Important: Temporal does not provide automatic rollback. If withdraw_money completes but deposit_money fails, the withdrawal has happened and is durable. Your workflow code must implement compensating transactions if rollback behavior is needed.

Idempotency Requirements

Critical: All activities must be idempotent because Temporal may retry them. An activity is idempotent if calling it multiple times with the same inputs produces the same result without unintended side effects.

Why this matters:

  • Network failures can cause Temporal to retry an activity that actually succeeded
  • Without idempotency, withdraw_money could withdraw funds twice
  • Use idempotency keys, transaction IDs, or check-before-execute patterns

Example - Non-idempotent (dangerous):

@activity.defn
async def withdraw_money(account: str, amount: float) -> str:
    # BAD: Will withdraw twice if retried after network failure
    await bank_api.withdraw(account, amount)
    return f"Withdrew ${amount}"

Example - Idempotent (safe):

@activity.defn
async def withdraw_money(account: str, amount: float, transaction_id: str) -> str:
    # GOOD: Check if transaction already completed
    if await bank_api.transaction_exists(transaction_id):
        return await bank_api.get_transaction_result(transaction_id)

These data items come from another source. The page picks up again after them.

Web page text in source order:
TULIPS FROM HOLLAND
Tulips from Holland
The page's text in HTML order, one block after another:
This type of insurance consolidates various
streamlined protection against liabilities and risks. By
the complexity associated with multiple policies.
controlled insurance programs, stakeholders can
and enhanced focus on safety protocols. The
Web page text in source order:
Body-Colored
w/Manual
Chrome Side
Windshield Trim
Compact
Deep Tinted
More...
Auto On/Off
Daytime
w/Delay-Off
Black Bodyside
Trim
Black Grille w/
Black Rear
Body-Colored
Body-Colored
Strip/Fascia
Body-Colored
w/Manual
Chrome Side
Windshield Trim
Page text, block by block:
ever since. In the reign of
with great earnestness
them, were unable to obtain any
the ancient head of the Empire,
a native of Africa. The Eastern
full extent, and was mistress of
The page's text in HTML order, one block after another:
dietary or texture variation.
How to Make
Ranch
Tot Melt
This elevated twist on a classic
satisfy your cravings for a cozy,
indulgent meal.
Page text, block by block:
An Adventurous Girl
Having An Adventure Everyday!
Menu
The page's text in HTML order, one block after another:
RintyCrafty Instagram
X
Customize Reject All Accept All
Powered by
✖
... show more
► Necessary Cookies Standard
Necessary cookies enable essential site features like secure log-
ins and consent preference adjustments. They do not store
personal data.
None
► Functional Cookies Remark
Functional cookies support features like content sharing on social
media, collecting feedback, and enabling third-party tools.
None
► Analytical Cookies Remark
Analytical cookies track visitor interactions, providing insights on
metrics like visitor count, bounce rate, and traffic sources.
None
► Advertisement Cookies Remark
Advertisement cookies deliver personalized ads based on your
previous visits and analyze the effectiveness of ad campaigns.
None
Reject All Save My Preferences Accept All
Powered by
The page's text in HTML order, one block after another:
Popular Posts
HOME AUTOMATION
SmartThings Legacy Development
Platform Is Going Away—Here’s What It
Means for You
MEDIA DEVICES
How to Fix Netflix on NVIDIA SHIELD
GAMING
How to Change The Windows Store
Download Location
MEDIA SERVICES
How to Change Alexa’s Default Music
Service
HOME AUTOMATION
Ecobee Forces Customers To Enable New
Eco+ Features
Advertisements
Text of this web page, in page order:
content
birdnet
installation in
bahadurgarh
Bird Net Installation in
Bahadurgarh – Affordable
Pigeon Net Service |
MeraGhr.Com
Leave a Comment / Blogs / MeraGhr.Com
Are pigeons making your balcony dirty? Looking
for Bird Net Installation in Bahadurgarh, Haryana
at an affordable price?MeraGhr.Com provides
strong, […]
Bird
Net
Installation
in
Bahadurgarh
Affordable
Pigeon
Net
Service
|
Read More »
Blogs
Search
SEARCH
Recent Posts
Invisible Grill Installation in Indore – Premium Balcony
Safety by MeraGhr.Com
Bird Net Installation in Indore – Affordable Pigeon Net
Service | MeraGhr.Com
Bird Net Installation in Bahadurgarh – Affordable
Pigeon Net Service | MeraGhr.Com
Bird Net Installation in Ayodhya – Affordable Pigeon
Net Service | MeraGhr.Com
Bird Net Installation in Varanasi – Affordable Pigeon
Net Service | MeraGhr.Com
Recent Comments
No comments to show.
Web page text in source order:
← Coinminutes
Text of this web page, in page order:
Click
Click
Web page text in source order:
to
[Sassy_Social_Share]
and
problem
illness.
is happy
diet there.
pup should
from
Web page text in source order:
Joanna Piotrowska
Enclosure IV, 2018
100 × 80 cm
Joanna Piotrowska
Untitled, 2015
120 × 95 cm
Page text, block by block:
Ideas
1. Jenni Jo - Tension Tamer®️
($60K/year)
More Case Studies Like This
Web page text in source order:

    # Execute with idempotency key
    result = await bank_api.withdraw(account, amount, idempotency_key=transaction_id)
    return result

Learn more about Temporal activity idempotency

What You See in Production

Money Transfer Response

The agent successfully transfers money with full context.

Temporal UI Showing Both Activities

Temporal UI shows both activities, execution times, and parameters - full observability into the transactional operation.